世界的なタバコ製造会社であるアメリカのフィリップモリス(Philip Morris)は、1994年よりウクライナにて事業を行っており、これまでに7億ドルを同国に投資しています。同国の納税者ランキングでもTOP10によく入っており、2022年には253億フリヴニャ(約1000億円)の税金を支払っています。

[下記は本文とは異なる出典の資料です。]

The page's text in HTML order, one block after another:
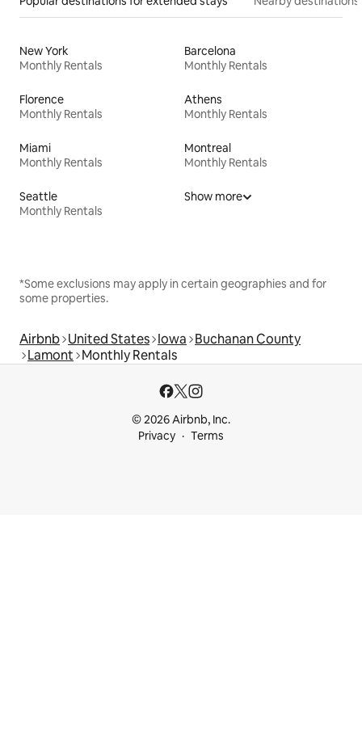
New York
Monthly Rentals
Barcelona
Monthly Rentals
Florence
Monthly Rentals
Athens
Monthly Rentals
Miami
Monthly Rentals
Montreal
Monthly Rentals
Seattle
Monthly Rentals
Show more
*Some exclusions may apply in certain geographies and for
some properties.
Airbnb United States Iowa Buchanan County
Lamont Monthly Rentals
© 2026 Airbnb, Inc.
Privacy
Terms
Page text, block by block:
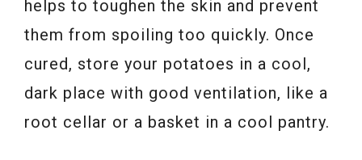
helps to toughen the skin and prevent
them from spoiling too quickly. Once
cured, store your potatoes in a cool,
dark place with good ventilation, like a
root cellar or a basket in a cool pantry.
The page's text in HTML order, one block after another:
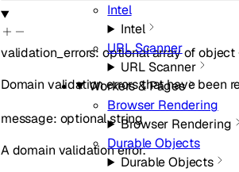
Intel
Intel
URL Scanner
URL Scanner
Workers & Pages
Browser Rendering
Browser Rendering
Durable Objects
Durable Objects
validation_errors: optionalarray ofobject
Domain validation errors that have been
message: optionalstring
A domain validation error.
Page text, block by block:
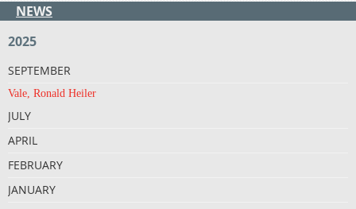
NEWS
2025
SEPTEMBER
Vale, Ronald Heiler
JULY
APRIL
FEBRUARY
JANUARY
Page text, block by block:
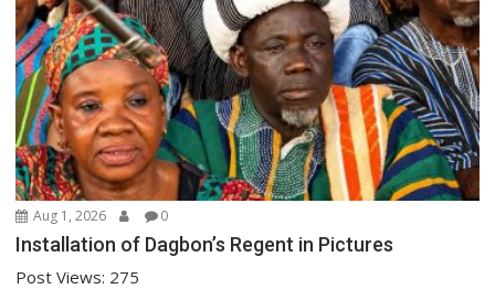
Aug 1, 2026 0
Installation of Dagbon’s Regent in Pictures
Post Views: 275
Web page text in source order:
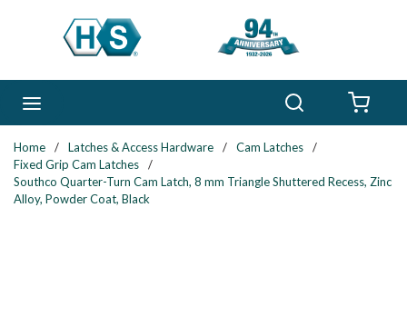
Skip to main content
Home / Latches & Access Hardware / Cam Latches
/
Fixed Grip Cam Latches
/
Southco Quarter-Turn Cam Latch, 8 mm Triangle Shuttered Recess, Zinc
Alloy, Powder Coat, Black
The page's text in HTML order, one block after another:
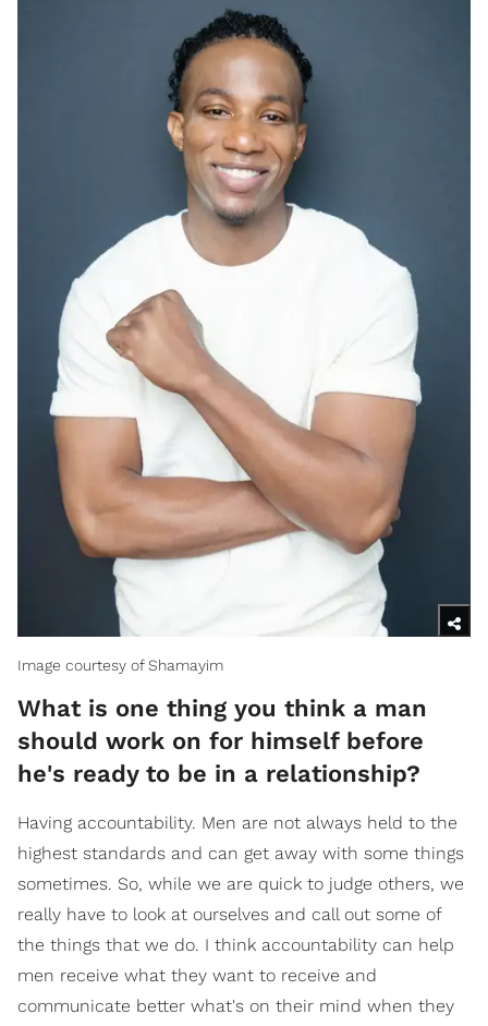
Image courtesy of Shamayim
What is one thing you think a man
should work on for himself before
he's ready to be in a relationship?
Having accountability. Men are not always held to the
highest standards and can get away with some things
sometimes. So, while we are quick to judge others, we
really have to look at ourselves and call out some of
the things that we do. I think accountability can help
men receive what they want to receive and
communicate better what's on their mind when they
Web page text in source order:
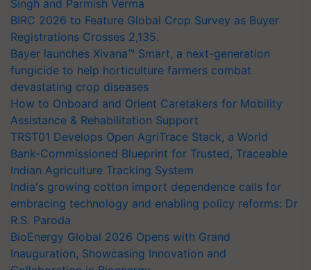
Singh and Parmish Verma
BIRC 2026 to Feature Global Crop Survey as Buyer
Registrations Crosses 2,135.
Bayer launches Xivana™ Smart, a next-generation
fungicide to help horticulture farmers combat
devastating crop diseases
How to Onboard and Orient Caretakers for Mobility
Assistance & Rehabilitation Support
TRST01 Develops Open AgriTrace Stack, a World
Bank-Commissioned Blueprint for Trusted, Traceable
Indian Agriculture Tracking System
India's growing cotton import dependence calls for
embracing technology and enabling policy reforms: Dr
R.S. Paroda
BioEnergy Global 2026 Opens with Grand
Inauguration, Showcasing Innovation and
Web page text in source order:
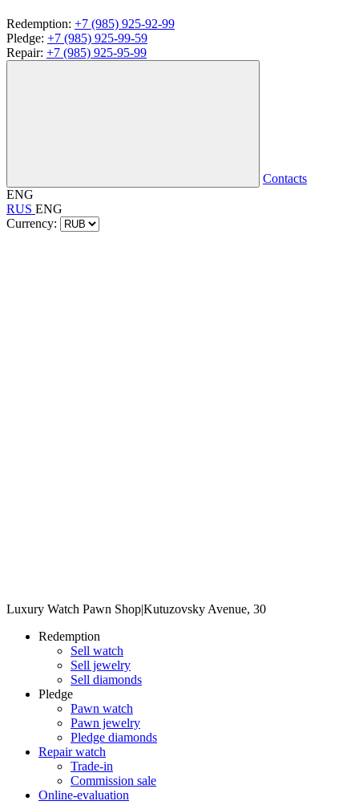
Redemption: +7 (985) 925-92-99
Pledge: +7 (985) 925-99-59
Repair: +7 (985) 925-95-99
Contacts
ENG
RUS ENG
Currency:
Luxury Watch Pawn Shop|Kutuzovsky Avenue, 30
Redemption
Sell watch
Sell jewelry
Sell diamonds
Pledge
Pawn watch
Pawn jewelry
Pledge diamonds
Repair watch
Trade-in
Commission sale
Online-evaluation
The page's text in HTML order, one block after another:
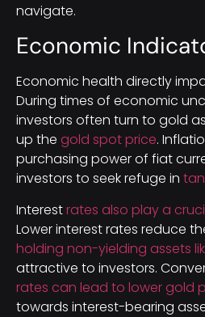
navigate.
Economic
Economic health directly
During times of economic
investors often turn to gold
up the gold spot price.
purchasing power of fiat
investors to seek refuge in
Interestrates also play a
Lower interest rates reduce
holding non-yielding assets
attractive to investors.
rates can lead to lower gold
towards interest-bearing
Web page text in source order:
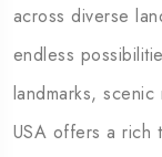
across diverse
endless
landmarks,
USA offers a rich
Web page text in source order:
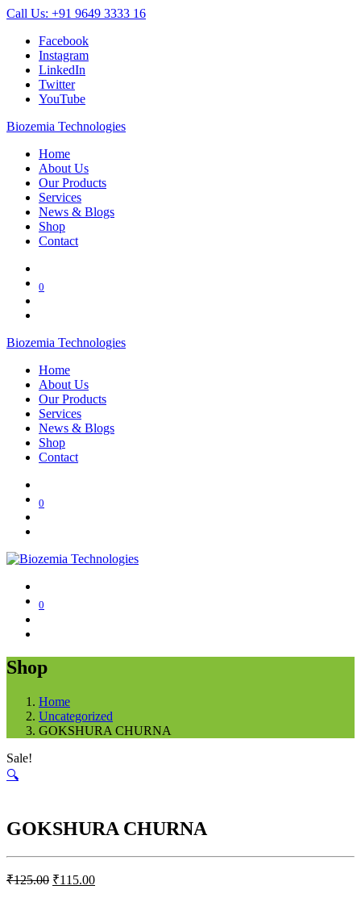
Call Us: +91 9649 3333 16
Facebook
Instagram
LinkedIn
Twitter
YouTube
Biozemia Technologies
Home
About Us
Our Products
Services
News & Blogs
Shop
Contact
0
Biozemia Technologies
Home
About Us
Our Products
Services
News & Blogs
Shop
Contact
0
0
Shop
Home
Uncategorized
GOKSHURA CHURNA
Sale!
🔍
GOKSHURA CHURNA
₹125.00 ₹115.00
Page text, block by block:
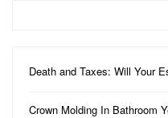
Death and Taxes: Will Your
Crown Molding In Bathroom
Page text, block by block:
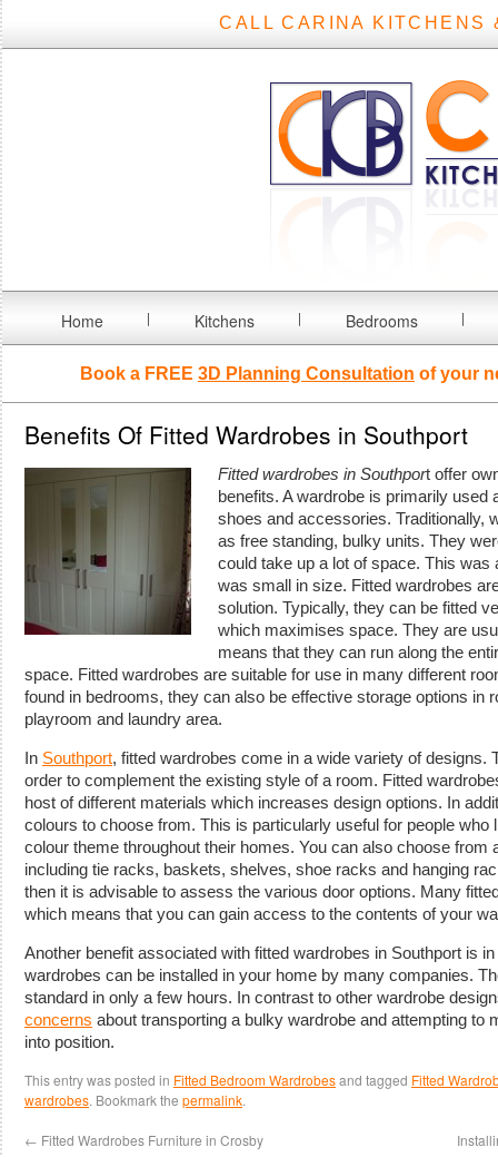
CALL CARINA KITCHENS
Home Kitchens Bedrooms
Book a FREE 3D Planning Consultation of your
Benefits Of Fitted Wardrobes in Southport
Fitted wardrobes in Southport offer
benefits. A wardrobe is primarily used
shoes and accessories. Traditionally,
as free standing, bulky units. They
could take up a lot of space. This was
was small in size. Fitted wardrobes
solution. Typically, they can be fitted
which maximises space. They are
means that they can run along the
space. Fitted wardrobes are suitable for use in many different
found in bedrooms, they can also be effective storage options in
playroom and laundry area.
In Southport, fitted wardrobes come in a wide variety of designs.
order to complement the existing style of a room. Fitted
host of different materials which increases design options. In
colours to choose from. This is particularly useful for people who
colour theme throughout their homes. You can also choose from
including tie racks, baskets, shelves, shoe racks and hanging
then it is advisable to assess the various door options. Many
which means that you can gain access to the contents of your
Another benefit associated with fitted wardrobes in Southport is
wardrobes can be installed in your home by many companies.
standard in only a few hours. In contrast to other wardrobe
concerns about transporting a bulky wardrobe and attempting to
into position.
This entry was posted in Fitted Bedroom Wardrobesand tagged Fitted
wardrobes. Bookmark the permalink.
← Fitted Wardrobes Furniture in Crosby
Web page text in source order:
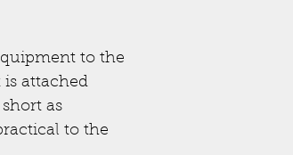
to the
attached
as
to the
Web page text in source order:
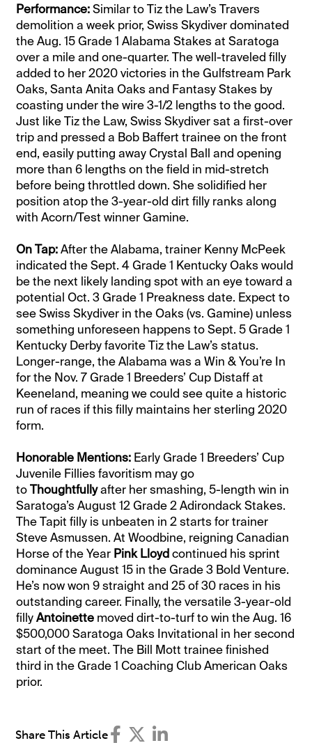
Performance:Similar to Tiz the Law’s Travers
demolition a week prior, Swiss Skydiver dominated
the Aug. 15 Grade 1 Alabama Stakes at Saratoga
over a mile and one-quarter. The well-traveled filly
added to her 2020 victories in the Gulfstream Park
Oaks, Santa Anita Oaks and Fantasy Stakes by
coasting under the wire 3-1/2 lengths to the good.
Just like Tiz the Law, Swiss Skydiver sat a first-over
trip and pressed a Bob Baffert trainee on the front
end, easily putting away Crystal Ball and opening
more than 6 lengths on the field in mid-stretch
before being throttled down. She solidified her
position atop the 3-year-old dirt filly ranks along
with Acorn/Test winner Gamine.
On Tap:After the Alabama, trainer Kenny McPeek
indicated the Sept. 4 Grade 1 Kentucky Oaks would
be the next likely landing spot with an eye toward a
potential Oct. 3 Grade 1 Preakness date. Expect to
see Swiss Skydiver in the Oaks (vs. Gamine) unless
something unforeseen happens to Sept. 5 Grade 1
Kentucky Derby favorite Tiz the Law’s status.
Longer-range, the Alabama was a Win & You’re In
for the Nov. 7 Grade 1 Breeders’ Cup Distaff at
Keeneland, meaning we could see quite a historic
run of races if this filly maintains her sterling 2020
form.
Honorable Mentions: Early Grade 1 Breeders’ Cup
Juvenile Fillies favoritism may go
toThoughtfullyafter her smashing, 5-length win in
Saratoga’s August 12 Grade 2 Adirondack Stakes.
The Tapit filly is unbeaten in 2 starts for trainer
Steve Asmussen. At Woodbine, reigning Canadian
Horse of the Year Pink Lloydcontinued his sprint
dominance August 15 in the Grade 3 Bold Venture.
He’s now won 9 straight and 25 of 30 races in his
outstanding career. Finally, the versatile 3-year-old
fillyAntoinette moved dirt-to-turf to win the Aug. 16
$500,000 Saratoga Oaks Invitational in her second
start of the meet. The Bill Mott trainee finished
third in the Grade 1 Coaching Club American Oaks
prior.
Share This Article
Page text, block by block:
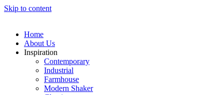
Skip to content
Home
About Us
Inspiration
Contemporary
Industrial
Farmhouse
Modern Shaker
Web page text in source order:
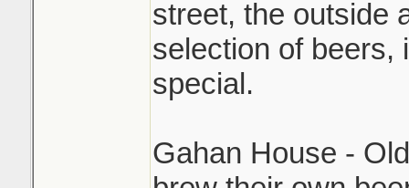
street, the outside
selection of beers,
special.
Gahan House -
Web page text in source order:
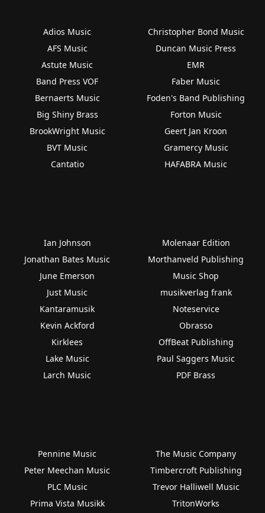
Adios Music
AFS Music
Astute Music
Band Press VOF
Bernaerts Music
Big Shiny Brass
BrookWright Music
BVT Music
Cantatio
Christopher Bond Music
Duncan Music Press
EMR
Faber Music
Foden's Band Publishing
Forton Music
Geert Jan Kroon
Gramercy Music
HAFABRA Music
Ian Johnson
Jonathan Bates Music
June Emerson
Just Music
Kantaramusik
Kevin Ackford
Kirklees
Lake Music
Larch Music
Molenaar Edition
Morthanveld Publishing
Music Shop
musikverlag frank
Noteservice
Obrasso
OffBeat Publishing
Paul Saggers Music
PDF Brass
Pennine Music
Peter Meechan Music
PLC Music
Prima Vista Musikk
The Music Company
Timbercroft Publishing
Trevor Halliwell Music
TritonWorks
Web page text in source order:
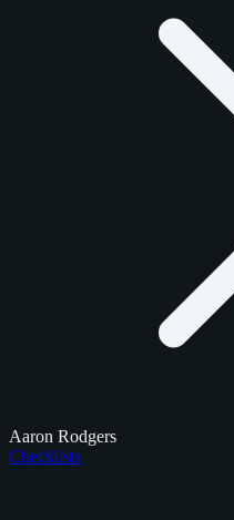
Aaron Rodgers
Checklists

フィリップモリスは、ウクライナ東部のハルキウ州に自社工場を持っているが、戦争の影響により同工場は操業を停止。しかしながら2023年6月に、ウクライナ西部のリヴィウ州に新たな生産設備の立ち上げのために3000万ドル以上を投資することを発表。新たに250名以上の雇用を創出する予定で、生産開始は2024年第1四半期を予定しているとのこと。
世界的医療メーカーであるドイツのバイエル(Bayer)社は、実はバイエルは農業分野にも力を入れています。すでにウクライナのジトーミル州にトウモロコシ種子生産のための自社工場を抱えていました。2023年4月にバイエルは、このジトーミル州の工場の増強のために新たに6000万ユーロを出資することを表明。生産された種子はウクライナ国内のトウモロコシ栽培向けのほか、EU諸国へも輸出される計画とのこと。
バイエルはウクライナでは1992年より事業を行っています。ウクライナ支援としては、大型地雷除去機や、医薬品、医療インフラ復旧のための寄付や援助をすでに行っているとのこと。
スイスの世界的食品メーカーであるネスレ(Nestle)は、2022年12月にウクライナ西部のヴォリーニ州に麺生産のための新たな工場を建設することを発表。投資金額は4000万スイスフランで、2024年第3四半期の操業開始を予定している。製造された食品はウクライナだけでなく、EU諸国にも出荷予定で、同工場はヨーロッパでの食品製造の地域ハブとなることを目指すとのこと。1500名を雇用する予定。
ネスレはウクライナでは1994年より事業を行っており、すでに同国に3つの工場を所有している。国内で抱える従業員数は5500名。戦争開始からネスレはすでにウクライナに5300トンの食料支援などを行ったとのこと。
輸送オペレーション業務を行うポーランド企業のLaudeもウクライナへの関与を深めている。ロシアや中央アジアにあった自社の資産1億ユーロ相当を、ウクライナに移管したことを2023年8月に発表。今後も、鉄道車両やコンテナなどの購入を通じてウクライナへの投資を増やす計画だ。
Laudeによると、ウクライナ鉄道とも投資プログラムについて合意をすでにしており、また同社には数百人のウクライナ出身の専門家が在籍しているとのこと。Laudeのロシア子会社は、売却予定で、現在ロシア当局の承認待ちとのこと。Laude社は、ロシアから撤退し、ウクライナへの投資に切り替えた一つの例と言えるでしょう。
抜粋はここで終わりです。